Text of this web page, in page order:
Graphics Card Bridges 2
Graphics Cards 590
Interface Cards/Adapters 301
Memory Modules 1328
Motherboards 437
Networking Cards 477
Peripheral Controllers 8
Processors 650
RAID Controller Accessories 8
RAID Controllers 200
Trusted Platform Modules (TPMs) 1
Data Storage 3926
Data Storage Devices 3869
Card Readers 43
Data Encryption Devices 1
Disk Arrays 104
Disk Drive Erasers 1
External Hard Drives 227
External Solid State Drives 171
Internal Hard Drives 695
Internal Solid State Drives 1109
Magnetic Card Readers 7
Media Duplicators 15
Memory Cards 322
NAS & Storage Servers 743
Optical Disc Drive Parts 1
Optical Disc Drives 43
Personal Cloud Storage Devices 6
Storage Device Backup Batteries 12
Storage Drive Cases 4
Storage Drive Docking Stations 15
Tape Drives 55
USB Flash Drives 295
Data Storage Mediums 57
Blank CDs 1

ACTIVITY –
All lines above that contain the word "Graphics" are to be copied.

REPLY –
Graphics Card Bridges 2
Graphics Cards 590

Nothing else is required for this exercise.